* **EXERCISE REQUIREMENTS**: Set down only these lines, exactly: the line containing "conclude that Spaniards" and all lines through the end of the data below. Omit pictures.

Collected data
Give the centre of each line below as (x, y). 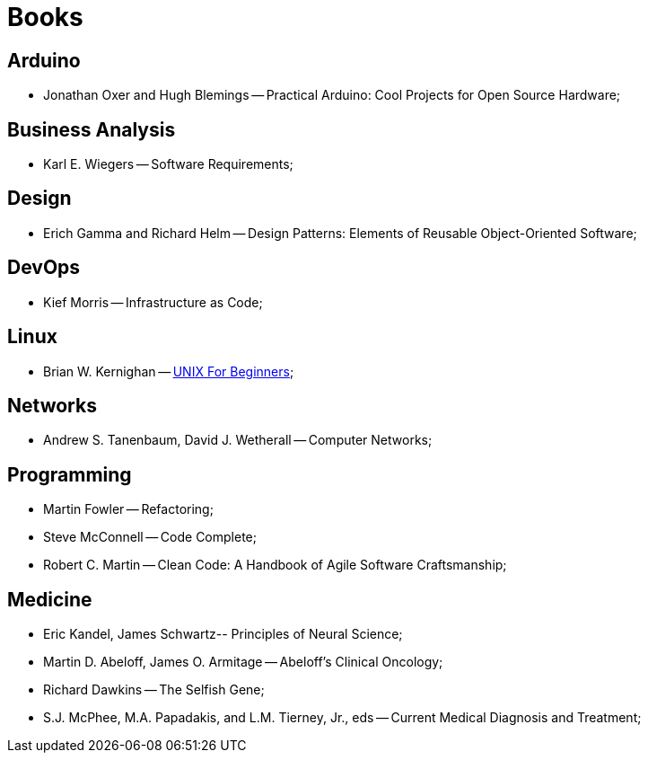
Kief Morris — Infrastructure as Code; (153, 302)
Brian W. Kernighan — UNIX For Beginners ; (169, 371)
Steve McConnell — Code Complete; (150, 537)
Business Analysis (92, 129)
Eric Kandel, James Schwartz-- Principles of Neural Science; (223, 634)
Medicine (50, 599)
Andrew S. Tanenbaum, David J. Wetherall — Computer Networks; (238, 440)
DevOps (44, 268)
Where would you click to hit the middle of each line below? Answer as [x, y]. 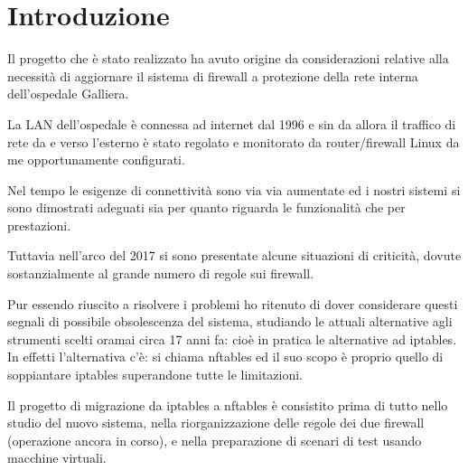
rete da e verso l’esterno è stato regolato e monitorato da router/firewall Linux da [234, 141]
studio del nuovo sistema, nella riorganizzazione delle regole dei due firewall [216, 423]
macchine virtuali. [57, 458]
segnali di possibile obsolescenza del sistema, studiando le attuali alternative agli [230, 321]
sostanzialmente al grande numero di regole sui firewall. [161, 273]
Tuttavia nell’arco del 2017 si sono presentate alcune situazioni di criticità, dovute [234, 255]
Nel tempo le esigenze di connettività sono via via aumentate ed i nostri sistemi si [234, 189]
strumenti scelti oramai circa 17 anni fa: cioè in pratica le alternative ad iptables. [232, 338]
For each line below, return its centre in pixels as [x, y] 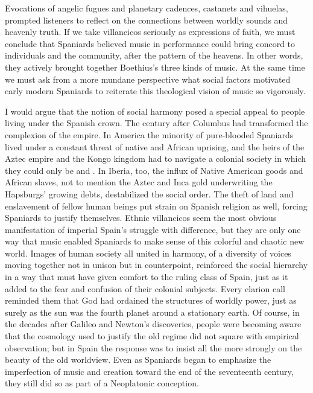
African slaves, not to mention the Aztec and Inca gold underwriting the [139, 182]
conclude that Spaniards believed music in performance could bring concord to [150, 43]
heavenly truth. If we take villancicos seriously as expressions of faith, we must [150, 32]
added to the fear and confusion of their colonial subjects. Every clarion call [145, 288]
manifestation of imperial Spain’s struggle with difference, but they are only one [153, 229]
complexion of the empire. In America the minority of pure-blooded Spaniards [149, 134]
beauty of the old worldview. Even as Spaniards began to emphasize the [138, 359]
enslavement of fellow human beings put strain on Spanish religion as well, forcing [156, 206]
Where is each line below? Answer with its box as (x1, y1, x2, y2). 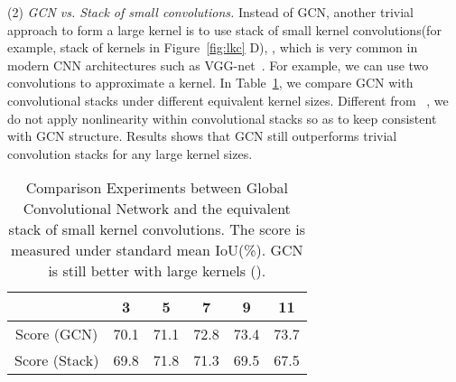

* **OUTPUT FOR THIS TASK**:
conclude that Spaniards believed music in performance could bring concord to [150, 43]
heavenly truth. If we take villancicos seriously as expressions of faith, we must [150, 32]
added to the fear and confusion of their colonial subjects. Every clarion call [145, 288]
manifestation of imperial Spain’s struggle with difference, but they are only one [153, 229]
complexion of the empire. In America the minority of pure-blooded Spaniards [149, 134]
beauty of the old worldview. Even as Spaniards began to emphasize the [138, 359]
enslavement of fellow human beings put strain on Spanish religion as well, forcing [156, 206]
Where is each line below? Answer with its box as (x1, y1, x2, y2). 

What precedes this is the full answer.